Pompano Beach, FL (PRWEB) January 03, 2012

Hospital TeamCare is proud to launch its newest physician services – Hospital Medicine, and Pediatrics. These newphysician services will be offered throughout all existing US market areas. The physician service-line expansion is a natural progression from the existing hospital-based physician services of emergency medicine and anesthesia currently offered by Hospital TeamCare.

With the demand for hospital physicians rising, Hospital TeamCare strategically developed its service line to fulfill this growing market. Hospital executives understand the positive impact hospital-based physicians have on quality, efficiency, and outcomes. “Given all the change in healthcare delivery, hospitals are turning to those service providers that deliver exceptional patient care, quality oversight, and that are fiscally responsible,” says Dr. James McLean, Vice President of Hospital TeamCare West.

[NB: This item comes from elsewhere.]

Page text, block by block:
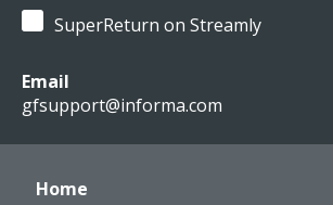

Built upon years of physician experience, leadership, and success, Hospital TeamCare’s Physician Specialty Vice Presidents lead each division. “Our specialty divisions are led by accomplished physician executives who still practice and lead on a daily basis,” says Dr. Paul Pugliese, Vice President of Hospital Medicine.

Their new video spot titled “Our Physicians, Your Success”, couples the announcement of Hospital TeamCare’s service line expansion while underscoring the Company’s purpose. Dr. McLean adds, “We are very proud of our new video production, as it truly defines our purpose, capacity, and commitment to each of our hospital partners.”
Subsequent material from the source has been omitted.